Given information
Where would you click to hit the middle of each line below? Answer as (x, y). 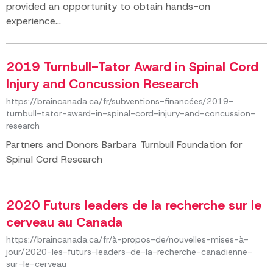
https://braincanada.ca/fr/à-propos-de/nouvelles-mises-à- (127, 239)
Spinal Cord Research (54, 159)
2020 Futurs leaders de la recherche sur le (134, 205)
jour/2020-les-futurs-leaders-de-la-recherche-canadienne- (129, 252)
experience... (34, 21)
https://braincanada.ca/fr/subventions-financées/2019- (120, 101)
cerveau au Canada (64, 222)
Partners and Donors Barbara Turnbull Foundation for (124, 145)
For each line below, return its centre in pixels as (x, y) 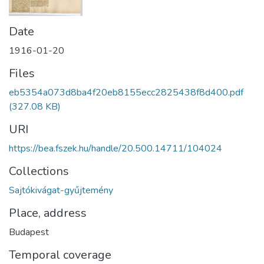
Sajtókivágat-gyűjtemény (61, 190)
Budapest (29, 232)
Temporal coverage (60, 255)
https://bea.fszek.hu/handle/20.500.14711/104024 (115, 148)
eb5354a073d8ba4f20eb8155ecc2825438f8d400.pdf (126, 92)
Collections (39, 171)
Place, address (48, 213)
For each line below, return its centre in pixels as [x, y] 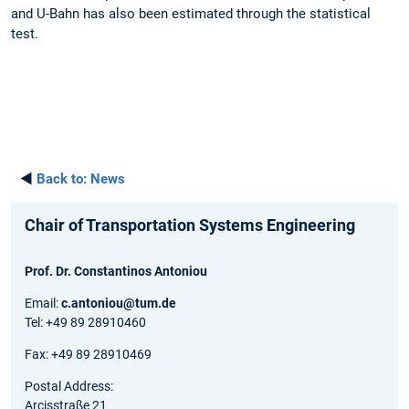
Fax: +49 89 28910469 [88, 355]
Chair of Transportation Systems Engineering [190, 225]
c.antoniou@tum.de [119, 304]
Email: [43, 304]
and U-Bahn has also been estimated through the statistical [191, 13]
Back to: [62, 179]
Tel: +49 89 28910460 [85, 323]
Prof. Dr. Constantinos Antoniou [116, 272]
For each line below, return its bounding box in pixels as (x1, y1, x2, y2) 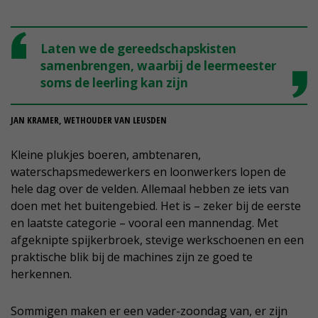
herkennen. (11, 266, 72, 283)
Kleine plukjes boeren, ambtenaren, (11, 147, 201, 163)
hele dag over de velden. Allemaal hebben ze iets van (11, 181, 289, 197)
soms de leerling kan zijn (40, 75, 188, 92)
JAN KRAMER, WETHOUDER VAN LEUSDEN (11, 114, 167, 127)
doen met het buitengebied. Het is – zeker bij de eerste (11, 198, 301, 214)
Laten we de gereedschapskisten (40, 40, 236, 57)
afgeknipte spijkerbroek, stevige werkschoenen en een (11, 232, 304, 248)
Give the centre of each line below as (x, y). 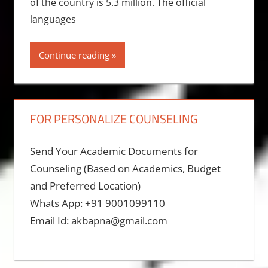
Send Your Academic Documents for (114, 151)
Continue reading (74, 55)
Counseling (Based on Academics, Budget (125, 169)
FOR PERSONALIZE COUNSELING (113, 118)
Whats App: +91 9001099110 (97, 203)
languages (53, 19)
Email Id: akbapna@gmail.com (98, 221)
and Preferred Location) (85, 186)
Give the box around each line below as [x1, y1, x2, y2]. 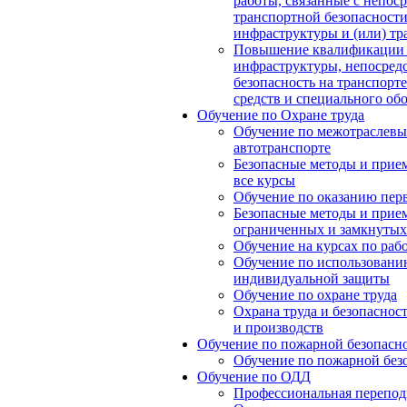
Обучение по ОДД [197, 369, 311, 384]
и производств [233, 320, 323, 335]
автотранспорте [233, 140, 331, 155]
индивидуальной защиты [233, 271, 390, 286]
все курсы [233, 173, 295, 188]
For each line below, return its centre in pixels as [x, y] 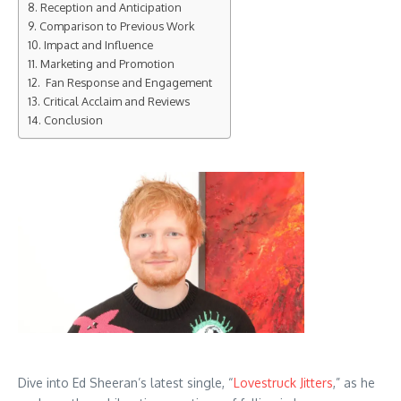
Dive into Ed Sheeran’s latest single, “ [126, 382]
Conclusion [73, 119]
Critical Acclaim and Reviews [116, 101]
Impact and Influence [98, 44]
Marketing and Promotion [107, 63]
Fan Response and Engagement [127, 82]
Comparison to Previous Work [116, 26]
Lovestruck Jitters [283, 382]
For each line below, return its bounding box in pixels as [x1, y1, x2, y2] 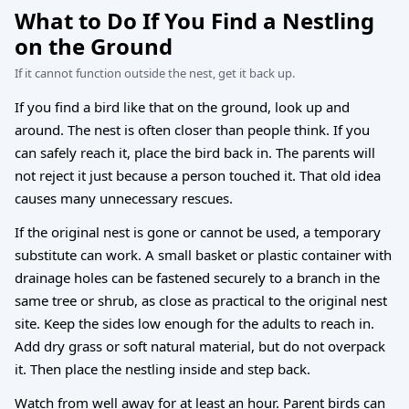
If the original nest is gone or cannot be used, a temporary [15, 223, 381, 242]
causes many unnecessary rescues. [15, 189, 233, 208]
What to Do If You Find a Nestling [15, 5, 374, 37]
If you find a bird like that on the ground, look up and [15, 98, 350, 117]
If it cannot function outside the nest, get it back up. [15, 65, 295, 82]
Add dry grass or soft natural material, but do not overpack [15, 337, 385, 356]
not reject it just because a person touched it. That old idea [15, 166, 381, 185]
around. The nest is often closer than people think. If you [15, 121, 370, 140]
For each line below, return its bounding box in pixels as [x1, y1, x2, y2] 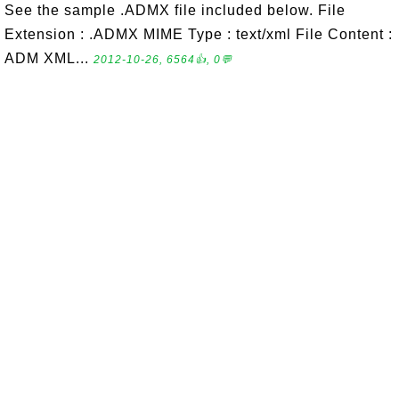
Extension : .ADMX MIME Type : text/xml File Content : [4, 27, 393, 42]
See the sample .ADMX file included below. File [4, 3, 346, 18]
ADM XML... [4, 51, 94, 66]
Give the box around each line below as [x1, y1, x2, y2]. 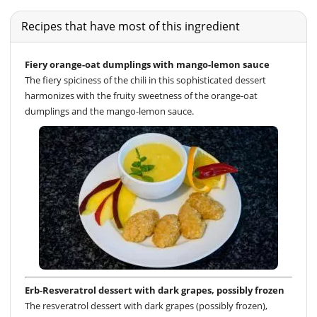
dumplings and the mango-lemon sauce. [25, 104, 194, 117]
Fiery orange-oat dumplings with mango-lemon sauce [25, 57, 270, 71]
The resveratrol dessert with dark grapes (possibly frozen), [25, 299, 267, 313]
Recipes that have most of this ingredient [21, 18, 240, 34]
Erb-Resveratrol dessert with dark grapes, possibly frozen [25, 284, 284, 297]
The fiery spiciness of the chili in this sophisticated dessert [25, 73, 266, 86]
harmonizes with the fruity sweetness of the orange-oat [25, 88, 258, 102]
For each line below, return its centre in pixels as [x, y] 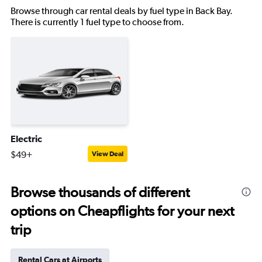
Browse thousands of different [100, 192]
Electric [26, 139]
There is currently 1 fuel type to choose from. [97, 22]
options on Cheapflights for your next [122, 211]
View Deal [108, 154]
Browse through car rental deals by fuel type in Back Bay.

Your goal
Your response must be one number, namely how many lines of the data contain the string "mango".

Output below
2